» **What you have to do**: Leaving out every picture, retype the lines below from the top through the one that contains "initialization from time".

» **Extracted entries**:
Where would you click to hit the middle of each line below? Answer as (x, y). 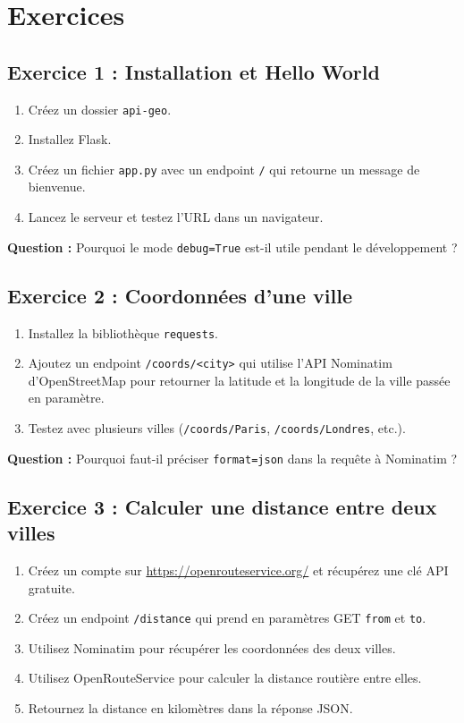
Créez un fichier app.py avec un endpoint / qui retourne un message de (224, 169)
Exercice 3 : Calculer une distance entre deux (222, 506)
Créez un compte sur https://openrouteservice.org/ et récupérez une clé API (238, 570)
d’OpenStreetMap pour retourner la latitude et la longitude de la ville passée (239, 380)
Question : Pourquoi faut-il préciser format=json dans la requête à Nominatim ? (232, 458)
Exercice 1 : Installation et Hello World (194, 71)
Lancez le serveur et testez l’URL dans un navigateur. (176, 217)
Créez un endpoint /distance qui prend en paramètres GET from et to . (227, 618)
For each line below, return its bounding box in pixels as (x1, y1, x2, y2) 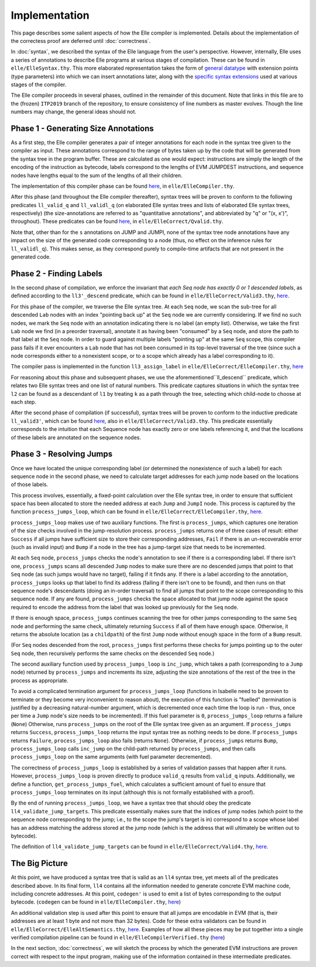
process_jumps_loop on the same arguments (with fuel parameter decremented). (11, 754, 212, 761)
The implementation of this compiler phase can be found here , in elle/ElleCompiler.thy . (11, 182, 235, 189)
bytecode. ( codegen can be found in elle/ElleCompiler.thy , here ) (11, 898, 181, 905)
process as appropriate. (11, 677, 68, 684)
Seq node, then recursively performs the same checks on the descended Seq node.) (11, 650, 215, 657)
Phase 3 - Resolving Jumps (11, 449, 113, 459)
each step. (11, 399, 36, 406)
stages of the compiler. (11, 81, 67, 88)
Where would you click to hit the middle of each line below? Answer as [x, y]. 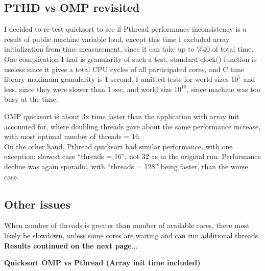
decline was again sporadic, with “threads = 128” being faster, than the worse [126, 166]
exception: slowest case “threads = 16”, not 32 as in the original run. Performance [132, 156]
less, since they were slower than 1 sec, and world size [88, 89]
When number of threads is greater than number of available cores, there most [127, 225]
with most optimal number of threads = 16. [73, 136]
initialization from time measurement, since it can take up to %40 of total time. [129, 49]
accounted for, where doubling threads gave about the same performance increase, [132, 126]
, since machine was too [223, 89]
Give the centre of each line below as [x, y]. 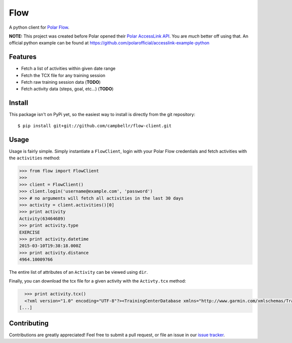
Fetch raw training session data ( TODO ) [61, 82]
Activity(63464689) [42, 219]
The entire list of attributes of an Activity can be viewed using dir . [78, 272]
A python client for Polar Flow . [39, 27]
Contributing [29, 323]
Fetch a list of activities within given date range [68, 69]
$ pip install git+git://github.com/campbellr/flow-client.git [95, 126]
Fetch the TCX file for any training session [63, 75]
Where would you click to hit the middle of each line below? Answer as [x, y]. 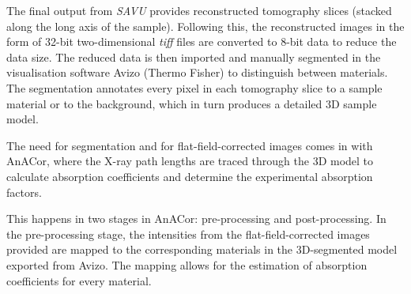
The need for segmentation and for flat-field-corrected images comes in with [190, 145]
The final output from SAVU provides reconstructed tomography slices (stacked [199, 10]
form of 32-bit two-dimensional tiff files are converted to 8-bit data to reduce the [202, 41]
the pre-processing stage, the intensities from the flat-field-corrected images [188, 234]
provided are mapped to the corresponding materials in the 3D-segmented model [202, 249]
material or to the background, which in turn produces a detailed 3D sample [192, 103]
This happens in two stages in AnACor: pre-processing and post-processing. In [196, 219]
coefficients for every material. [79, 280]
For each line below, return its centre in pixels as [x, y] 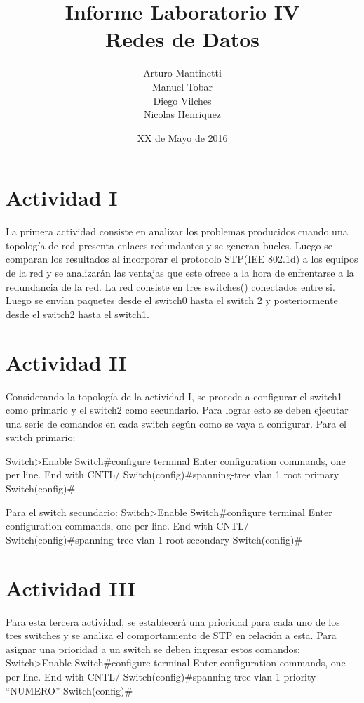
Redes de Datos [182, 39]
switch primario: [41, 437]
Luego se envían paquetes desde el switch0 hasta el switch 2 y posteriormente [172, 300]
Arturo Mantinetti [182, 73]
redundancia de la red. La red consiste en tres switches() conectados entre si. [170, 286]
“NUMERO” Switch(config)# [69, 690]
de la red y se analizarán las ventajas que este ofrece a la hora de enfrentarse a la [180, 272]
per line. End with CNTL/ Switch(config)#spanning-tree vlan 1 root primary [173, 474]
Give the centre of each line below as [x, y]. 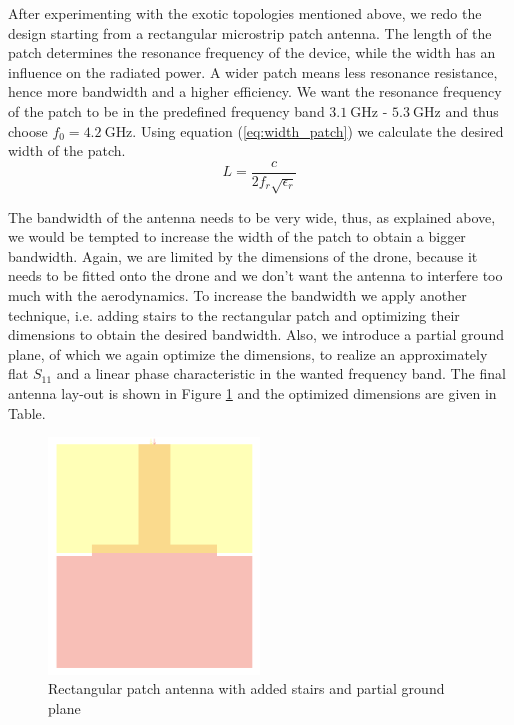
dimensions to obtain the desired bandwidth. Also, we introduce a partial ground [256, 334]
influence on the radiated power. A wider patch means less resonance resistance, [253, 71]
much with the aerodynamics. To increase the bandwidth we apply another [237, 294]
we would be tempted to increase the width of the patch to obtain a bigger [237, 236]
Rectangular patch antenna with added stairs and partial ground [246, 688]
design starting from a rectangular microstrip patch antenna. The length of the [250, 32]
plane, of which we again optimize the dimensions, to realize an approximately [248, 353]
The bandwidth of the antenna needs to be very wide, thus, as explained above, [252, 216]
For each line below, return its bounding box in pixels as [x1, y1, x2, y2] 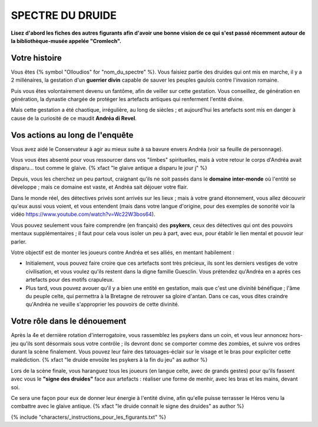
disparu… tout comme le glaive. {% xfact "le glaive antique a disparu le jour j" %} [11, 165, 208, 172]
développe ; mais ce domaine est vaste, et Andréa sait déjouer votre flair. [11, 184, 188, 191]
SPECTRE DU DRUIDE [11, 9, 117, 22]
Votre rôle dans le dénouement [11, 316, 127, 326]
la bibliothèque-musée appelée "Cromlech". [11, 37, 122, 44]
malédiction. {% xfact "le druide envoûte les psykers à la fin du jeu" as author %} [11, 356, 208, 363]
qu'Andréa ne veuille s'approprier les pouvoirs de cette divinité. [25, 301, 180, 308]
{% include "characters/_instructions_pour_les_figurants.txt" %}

» **Answer for this exercise**:
Where would you click to hit the middle of each line below? Answer as (x, y). 
Créez un fichier app.py avec un endpoint / qui retourne un message de (224, 169)
Exercice 3 : Calculer une distance entre deux (222, 506)
Créez un compte sur https://openrouteservice.org/ et récupérez une clé API (238, 570)
d’OpenStreetMap pour retourner la latitude et la longitude de la ville passée (239, 380)
Question : Pourquoi faut-il préciser format=json dans la requête à Nominatim ? (232, 458)
Exercice 1 : Installation et Hello World (194, 71)
Lancez le serveur et testez l’URL dans un navigateur. (176, 217)
Créez un endpoint /distance qui prend en paramètres GET from et to . (227, 618)
For each line below, return its bounding box in pixels as (x1, y1, x2, y2) 
process_jumps_loop on the same arguments (with fuel parameter decremented). (11, 754, 212, 761)
The implementation of this compiler phase can be found here , in elle/ElleCompiler.thy . (11, 182, 235, 189)
bytecode. ( codegen can be found in elle/ElleCompiler.thy , here ) (11, 898, 181, 905)
process as appropriate. (11, 677, 68, 684)
Seq node, then recursively performs the same checks on the descended Seq node.) (11, 650, 215, 657)
Phase 3 - Resolving Jumps (11, 449, 113, 459)
each step. (11, 399, 36, 406)
stages of the compiler. (11, 81, 67, 88)
Where would you click to hit the middle of each line below? Answer as [x, y]. 
decline was again sporadic, with “threads = 128” being faster, than the worse [126, 166]
exception: slowest case “threads = 16”, not 32 as in the original run. Performance [132, 156]
less, since they were slower than 1 sec, and world size [88, 89]
When number of threads is greater than number of available cores, there most [127, 225]
with most optimal number of threads = 16. [73, 136]
initialization from time measurement, since it can take up to %40 of total time. [129, 49]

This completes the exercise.